Fefferman’s identity is intimately entwined in the single work on the program. As New Focus succinctly describes it, “Here I Am is the culmination of a fifteen-year creative journey engaging and grappling with the ancient texts of the Hebrew Bible and writing music in response to her immersive process.” From this description one might expect an ultra-Orthodox work based either on cantorial singing or traditional Jewish folk roots. Folk songs and dances from Russia and the Pale of Settlement inspired the original movement for autonomous Jewish music in czarist Russia around 1900, which continued when the thrust of the movement moved to Israel. But evolution occurred in other directions, and today’s Israeli composers have gone much more international and eclectic.

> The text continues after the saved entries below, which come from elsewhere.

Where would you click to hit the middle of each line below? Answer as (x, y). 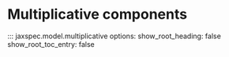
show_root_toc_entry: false (51, 44)
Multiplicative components (97, 14)
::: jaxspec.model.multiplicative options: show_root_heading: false (114, 36)
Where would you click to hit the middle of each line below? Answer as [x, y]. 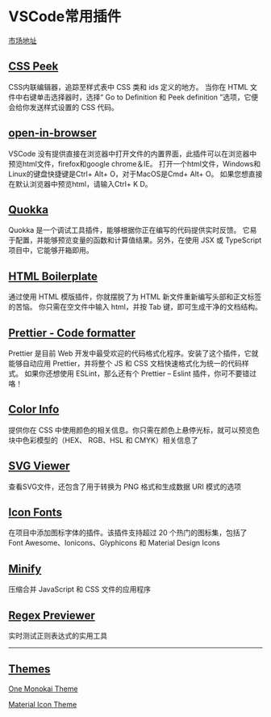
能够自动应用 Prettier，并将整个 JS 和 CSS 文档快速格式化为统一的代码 [125, 363]
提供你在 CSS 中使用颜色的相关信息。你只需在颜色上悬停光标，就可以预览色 [134, 430]
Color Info [34, 409]
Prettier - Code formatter [72, 333]
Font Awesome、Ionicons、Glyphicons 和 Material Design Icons [114, 543]
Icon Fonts [35, 513]
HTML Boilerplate [53, 276]
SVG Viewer [39, 466]
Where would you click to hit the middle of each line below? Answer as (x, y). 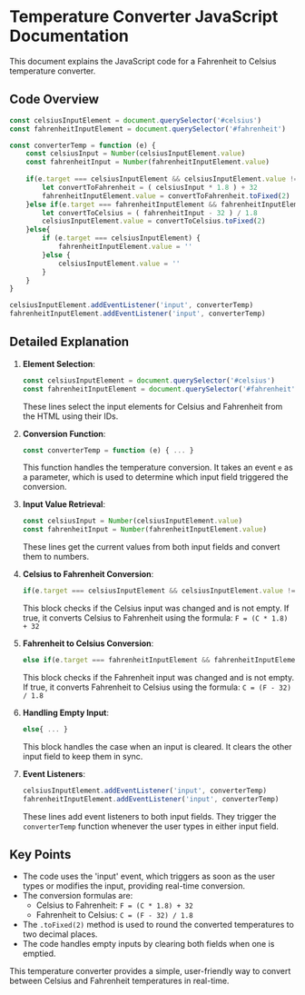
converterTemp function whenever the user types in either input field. (151, 826)
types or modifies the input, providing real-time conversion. (133, 886)
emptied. (39, 954)
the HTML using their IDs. (70, 416)
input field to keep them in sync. (83, 756)
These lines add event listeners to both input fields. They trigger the (149, 816)
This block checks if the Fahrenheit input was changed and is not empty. (158, 677)
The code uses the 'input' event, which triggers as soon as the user (148, 876)
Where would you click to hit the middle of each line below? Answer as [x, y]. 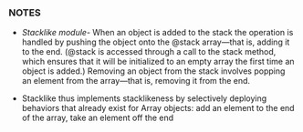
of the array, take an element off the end [98, 118]
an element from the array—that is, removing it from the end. [136, 81]
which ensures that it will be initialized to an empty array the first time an [158, 62]
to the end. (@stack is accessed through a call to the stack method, [149, 52]
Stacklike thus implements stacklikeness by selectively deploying [144, 98]
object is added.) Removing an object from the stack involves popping [153, 71]
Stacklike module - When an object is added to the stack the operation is [157, 33]
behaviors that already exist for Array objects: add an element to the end [158, 108]
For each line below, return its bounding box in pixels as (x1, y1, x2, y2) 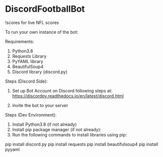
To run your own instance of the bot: (5, 29, 79, 35)
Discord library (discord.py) (12, 68, 68, 74)
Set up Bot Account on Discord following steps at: (12, 88, 112, 93)
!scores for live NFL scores (5, 20, 60, 25)
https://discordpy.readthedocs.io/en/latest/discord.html (12, 93, 124, 99)
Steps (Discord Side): (5, 78, 48, 84)
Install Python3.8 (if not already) (12, 121, 77, 127)
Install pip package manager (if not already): (12, 126, 102, 133)
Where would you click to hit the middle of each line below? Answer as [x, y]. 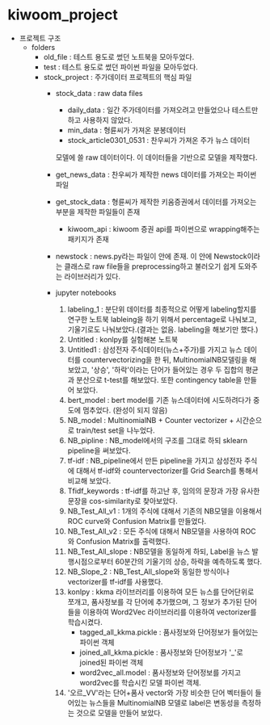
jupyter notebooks [86, 292]
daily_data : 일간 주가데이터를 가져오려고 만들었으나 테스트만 [163, 110]
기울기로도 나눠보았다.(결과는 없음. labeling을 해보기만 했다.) [163, 329]
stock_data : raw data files [99, 93]
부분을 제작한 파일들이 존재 [98, 212]
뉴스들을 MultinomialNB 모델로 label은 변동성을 [165, 702]
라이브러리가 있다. [93, 276]
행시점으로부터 [91, 561]
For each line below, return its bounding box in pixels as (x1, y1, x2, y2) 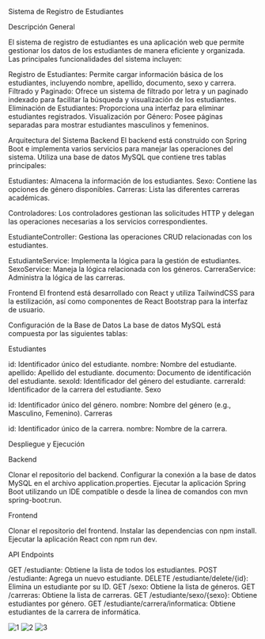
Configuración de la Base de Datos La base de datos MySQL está (8, 320, 221, 330)
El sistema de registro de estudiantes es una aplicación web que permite (8, 37, 245, 47)
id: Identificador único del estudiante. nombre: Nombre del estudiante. (8, 360, 237, 369)
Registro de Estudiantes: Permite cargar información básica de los (8, 70, 224, 78)
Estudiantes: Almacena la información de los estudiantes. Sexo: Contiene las (8, 176, 257, 186)
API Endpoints (8, 550, 55, 559)
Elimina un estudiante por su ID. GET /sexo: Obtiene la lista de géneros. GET (8, 582, 256, 591)
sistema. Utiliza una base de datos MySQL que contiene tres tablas (8, 152, 227, 162)
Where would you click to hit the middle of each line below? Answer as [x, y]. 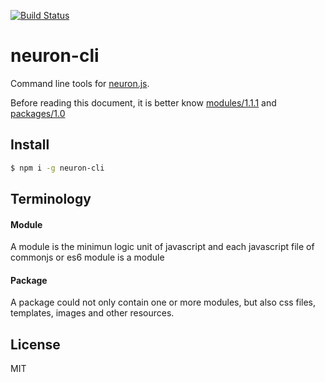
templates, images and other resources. [92, 313]
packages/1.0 [38, 113]
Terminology [51, 199]
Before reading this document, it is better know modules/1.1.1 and [143, 102]
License [35, 344]
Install [30, 145]
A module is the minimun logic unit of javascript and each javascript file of [162, 247]
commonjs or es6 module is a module [87, 257]
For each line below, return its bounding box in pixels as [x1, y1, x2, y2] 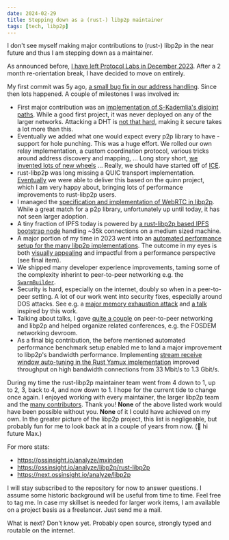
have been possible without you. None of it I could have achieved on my [7, 408, 211, 416]
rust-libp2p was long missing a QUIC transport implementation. [16, 169, 196, 177]
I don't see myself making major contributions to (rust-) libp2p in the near [7, 42, 214, 50]
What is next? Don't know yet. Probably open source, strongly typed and [7, 519, 212, 528]
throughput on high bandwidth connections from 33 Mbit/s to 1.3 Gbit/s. [16, 365, 220, 373]
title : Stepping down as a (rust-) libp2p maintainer [7, 16, 164, 23]
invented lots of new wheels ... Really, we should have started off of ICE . [16, 162, 221, 170]
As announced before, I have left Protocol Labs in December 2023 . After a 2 [7, 62, 221, 71]
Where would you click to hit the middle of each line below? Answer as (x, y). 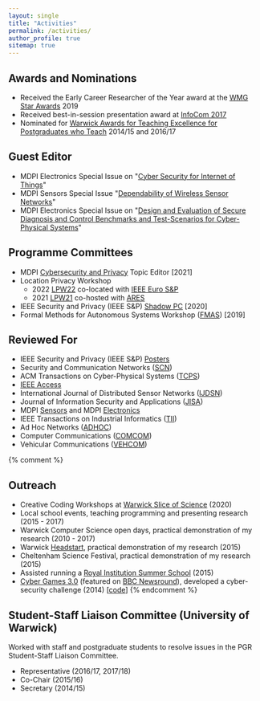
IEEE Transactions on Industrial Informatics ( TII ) (98, 419)
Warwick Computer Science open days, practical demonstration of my (136, 530)
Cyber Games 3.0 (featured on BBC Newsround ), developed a (122, 581)
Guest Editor (40, 157)
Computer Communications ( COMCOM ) (86, 436)
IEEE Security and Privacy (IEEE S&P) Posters (95, 359)
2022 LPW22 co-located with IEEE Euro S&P (105, 289)
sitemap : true (32, 46)
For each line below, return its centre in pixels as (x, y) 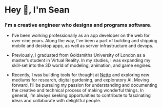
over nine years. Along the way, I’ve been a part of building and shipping (84, 41)
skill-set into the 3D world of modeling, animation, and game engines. (81, 65)
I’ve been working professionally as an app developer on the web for (81, 35)
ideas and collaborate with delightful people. (56, 101)
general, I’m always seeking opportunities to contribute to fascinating (81, 95)
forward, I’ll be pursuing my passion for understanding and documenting (84, 85)
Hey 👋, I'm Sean (37, 10)
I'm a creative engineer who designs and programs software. (78, 25)
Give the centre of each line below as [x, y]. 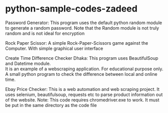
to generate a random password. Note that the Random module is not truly [82, 28]
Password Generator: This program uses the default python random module [84, 23]
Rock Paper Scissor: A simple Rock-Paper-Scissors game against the [77, 43]
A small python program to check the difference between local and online [81, 74]
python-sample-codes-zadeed [71, 9]
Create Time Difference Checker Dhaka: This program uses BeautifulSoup [82, 58]
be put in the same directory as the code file [51, 105]
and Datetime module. [28, 63]
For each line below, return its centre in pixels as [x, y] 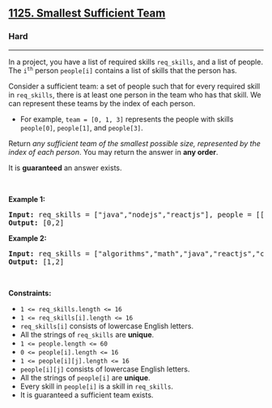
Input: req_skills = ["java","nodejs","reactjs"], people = [130, 215]
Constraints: [30, 293]
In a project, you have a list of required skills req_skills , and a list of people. [136, 62]
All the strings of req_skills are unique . [87, 334]
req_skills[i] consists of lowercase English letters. [107, 326]
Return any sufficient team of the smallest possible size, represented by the [134, 143]
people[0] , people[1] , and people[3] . [81, 127]
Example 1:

Eclectic is the key word for Here I Am. It is “structured loosely in the form of an oratorio and scored for a group of solo and ensemble female voices, accompanied by a kind of chamber rock band.” In its most populist passages, we hear something akin to Godspell or Bernstein’s Mass. This is part of a stylistic mélange that extends to contemporary gestures from the New Music playbook. Fefferman opens the work before the music starts by reciting from Numbers 1, “As the Lord commanded Moses, so did He number them in the wilderness of Sinia.” The work’s seven movements set texts from Genesis, Exodus, Numbers, Leviticus, and Deuteronomy, all presented in English, with some interspersed Hebrew (I think—these passages are very indistinct). The guiding principle, as the composer puts it, is that “I decided to make a piece that tours all of the emotional places the Torah sends me.”
It was a misstep not to include the biblical texts; we get only the references to chapter and verse. Although the spoken narration, parlando, and singing are generally clear, there are often times, as in the movement titled “Nephelim,” where the words are mumbled in an indecipherable undertone. The same holds for the enhanced overdubbed voices chanting in Offerings. When Fefferman describes herself as an advocate, I think that’s carried out in this piece by trying to find a living relationship with ancient religious texts—music is certainly a major step in that direction.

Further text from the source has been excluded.